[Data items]

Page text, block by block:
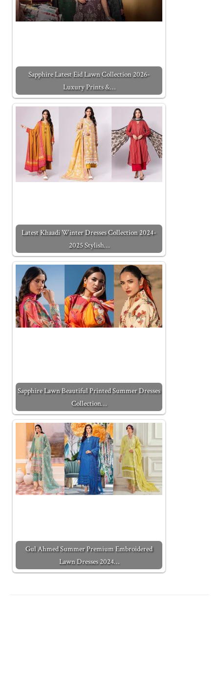
Sapphire Latest Eid Lawn Collection 2026-
Luxury Prints &…
Latest Khaadi Winter Dresses Collection 2024-
2025 Stylish…
Sapphire Lawn Beautiful Printed Summer Dresses
Collection…
Gul Ahmed Summer Premium Embroidered
Lawn Dresses 2024…
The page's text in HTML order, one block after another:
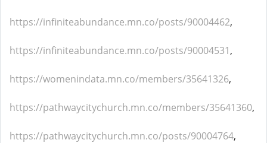
https://infiniteabundance.mn.co/posts/90004462,
https://infiniteabundance.mn.co/posts/90004531,
https://womenindata.mn.co/members/35641326,
https://pathwaycitychurch.mn.co/members/35641360,
https://pathwaycitychurch.mn.co/posts/90004764,
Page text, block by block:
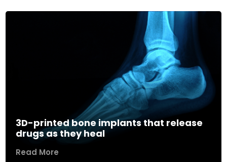
3D-printed bone implants that release
drugs as they heal
Read More
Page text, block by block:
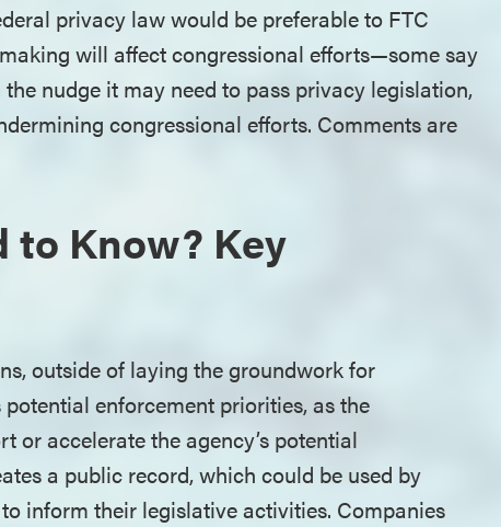
privacy law would be preferable to FTC
will affect congressional efforts—some say
nudge it may need to pass privacy legislation,
congressional efforts. Comments are
to Know? Key
outside of laying the groundwork for
potential enforcement priorities, as the
or accelerate the agency’s potential
a public record, which could be used by
inform their legislative activities. Companies
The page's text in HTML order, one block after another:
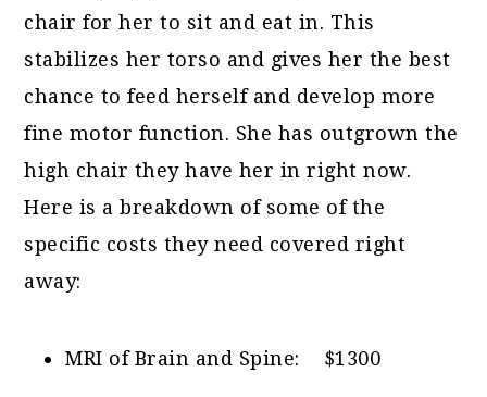
chair for her to sit and eat in. This
stabilizes her torso and gives her the best
chance to feed herself and develop more
fine motor function. She has outgrown the
high chair they have her in right now.
Here is a breakdown of some of the
specific costs they need covered right
away:
MRI of Brain and Spine: $1300
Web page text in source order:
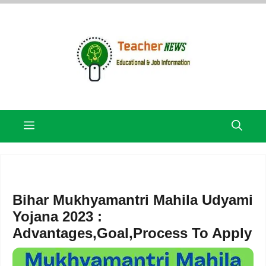
Skip
Menu
Bihar Mukhyamantri Mahila Udyami
Yojana 2023 :
Advantages,Goal,Process To Apply
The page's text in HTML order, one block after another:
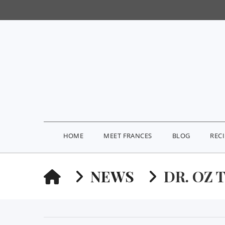
HOME MEET FRANCES BLOG
HOMENEWS DR. OZ
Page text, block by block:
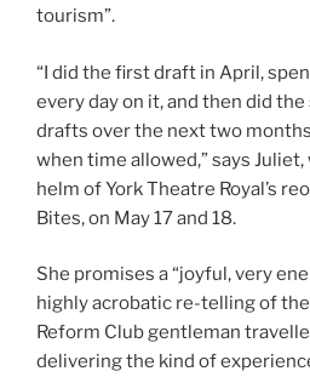
tourism”.
“I did the first draft in April,
every day on it, and then did
drafts over the next two
when time allowed,” says
helm of York Theatre Royal’s
Bites, on May 17 and 18.
She promises a “joyful, very
highly acrobatic re-telling of
Reform Club gentleman
delivering the kind of
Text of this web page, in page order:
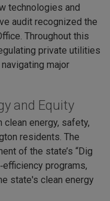
technologies and
audit recognized the
Throughout this
private utilities
major
and Equity
clean energy, safety,
residents. The
of the state’s “Dig
programs,
state's clean energy
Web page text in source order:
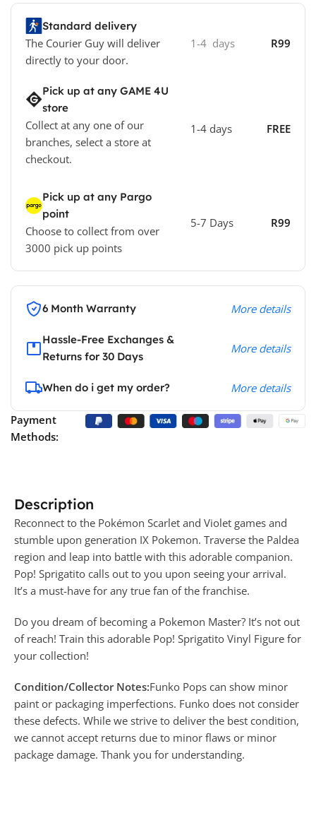
Standard delivery
The Courier Guy will deliver
directly to your door.
1-4 days R99
Pick up at any GAME 4U
store
Collect at any one of our
branches, select a store at
checkout.
1-4 days FREE
Pick up at any Pargo
point
Choose to collect from over
3000 pick up points
5-7 Days R99
6 Month Warranty More details
Hassle-Free Exchanges &
Returns for 30 Days
More details
When do i get my order? More details
Payment
Methods:
Description
Reconnect to the Pokémon Scarlet and Violet games and
stumble upon generation IX Pokemon. Traverse the Paldea
region and leap into battle with this adorable companion.
Pop! Sprigatito calls out to you upon seeing your arrival.
It’s a must-have for any true fan of the franchise.
Do you dream of becoming a Pokemon Master? It’s not out
of reach! Train this adorable Pop! Sprigatito Vinyl Figure for
your collection!
Condition/Collector Notes:Funko Pops can show minor
paint or packaging imperfections. Funko does not consider
these defects. While we strive to deliver the best condition,
we cannot accept returns due to minor flaws or minor
package damage. Thank you for understanding.
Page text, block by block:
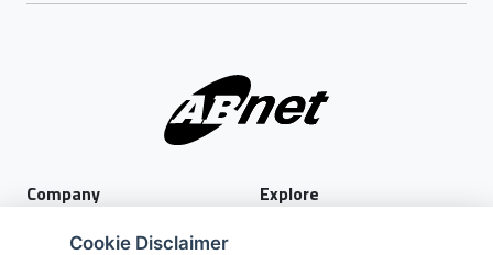
Company
About Us
Explore
Cookie Disclaimer
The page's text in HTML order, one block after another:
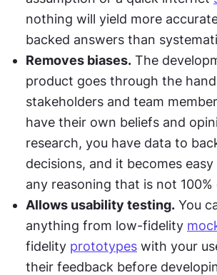
nothing will yield more
backed answers than
Removes biases. The
product goes through the
stakeholders and team
have their own beliefs and
research, you have data to
decisions, and it becomes
any reasoning that is not 100%
Allows usability testing. You
anything from low-fidelity
fidelity prototypes with your
their feedback before
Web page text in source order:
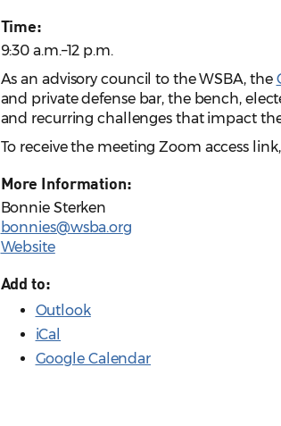
Time:
9:30 a.m.–12 p.m.
As an advisory council to the WSBA, the
and private defense bar, the bench,
and recurring challenges that impact
To receive the meeting Zoom access
More Information:
Bonnie Sterken
bonnies@wsba.org
Website
Add to:
Outlook
iCal
Google Calendar
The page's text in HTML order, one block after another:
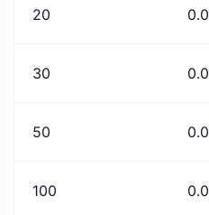
20
30
50
100
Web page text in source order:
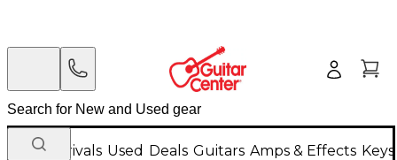
New Arrivals Used Deals Guitars Amps & Effects

Task to complete:
Transcribe each line above exactly, pictures excluded.

Result of the task:
Page text, block by block:
Sapphire Latest Eid Lawn Collection 2026-
Luxury Prints &…
Latest Khaadi Winter Dresses Collection 2024-
2025 Stylish…
Sapphire Lawn Beautiful Printed Summer Dresses
Collection…
Gul Ahmed Summer Premium Embroidered
Lawn Dresses 2024…
The page's text in HTML order, one block after another:
https://infiniteabundance.mn.co/posts/90004462,
https://infiniteabundance.mn.co/posts/90004531,
https://womenindata.mn.co/members/35641326,
https://pathwaycitychurch.mn.co/members/35641360,
https://pathwaycitychurch.mn.co/posts/90004764,
Page text, block by block:
3D-printed bone implants that release
drugs as they heal
Read More
Page text, block by block:
privacy law would be preferable to FTC
will affect congressional efforts—some say
nudge it may need to pass privacy legislation,
congressional efforts. Comments are
to Know? Key
outside of laying the groundwork for
potential enforcement priorities, as the
or accelerate the agency’s potential
a public record, which could be used by
inform their legislative activities. Companies
The page's text in HTML order, one block after another:
chair for her to sit and eat in. This
stabilizes her torso and gives her the best
chance to feed herself and develop more
fine motor function. She has outgrown the
high chair they have her in right now.
Here is a breakdown of some of the
specific costs they need covered right
away:
MRI of Brain and Spine: $1300
Web page text in source order:
Skip
Menu
Bihar Mukhyamantri Mahila Udyami
Yojana 2023 :
Advantages,Goal,Process To Apply
The page's text in HTML order, one block after another:
HOME MEET FRANCES BLOG
HOMENEWS DR. OZ
Page text, block by block:
tourism”.
“I did the first draft in April,
every day on it, and then did
drafts over the next two
when time allowed,” says
helm of York Theatre Royal’s
Bites, on May 17 and 18.
She promises a “joyful, very
highly acrobatic re-telling of
Reform Club gentleman
delivering the kind of
Text of this web page, in page order:
technologies and
audit recognized the
Throughout this
private utilities
major
and Equity
clean energy, safety,
residents. The
of the state’s “Dig
programs,
state's clean energy
Web page text in source order:
Standard delivery
The Courier Guy will deliver
directly to your door.
1-4 days R99
Pick up at any GAME 4U
store
Collect at any one of our
branches, select a store at
checkout.
1-4 days FREE
Pick up at any Pargo
point
Choose to collect from over
3000 pick up points
5-7 Days R99
6 Month Warranty More details
Hassle-Free Exchanges &
Returns for 30 Days
More details
When do i get my order? More details
Payment
Methods:
Description
Reconnect to the Pokémon Scarlet and Violet games and
stumble upon generation IX Pokemon. Traverse the Paldea
region and leap into battle with this adorable companion.
Pop! Sprigatito calls out to you upon seeing your arrival.
It’s a must-have for any true fan of the franchise.
Do you dream of becoming a Pokemon Master? It’s not out
of reach! Train this adorable Pop! Sprigatito Vinyl Figure for
your collection!
Condition/Collector Notes:Funko Pops can show minor
paint or packaging imperfections. Funko does not consider
these defects. While we strive to deliver the best condition,
we cannot accept returns due to minor flaws or minor
package damage. Thank you for understanding.
Page text, block by block:
Company
About Us
Explore
Cookie Disclaimer
The page's text in HTML order, one block after another:
nothing will yield more
backed answers than
Removes biases. The
product goes through the
stakeholders and team
have their own beliefs and
research, you have data to
decisions, and it becomes
any reasoning that is not 100%
Allows usability testing. You
anything from low-fidelity
fidelity prototypes with your
their feedback before
Web page text in source order:
Time:
9:30 a.m.–12 p.m.
As an advisory council to the WSBA, the
and private defense bar, the bench,
and recurring challenges that impact
To receive the meeting Zoom access
More Information:
Bonnie Sterken
bonnies@wsba.org
Website
Add to:
Outlook
iCal
Google Calendar
The page's text in HTML order, one block after another:
20
30
50
100
Web page text in source order:
New Arrivals Used Deals Guitars Amps & Effects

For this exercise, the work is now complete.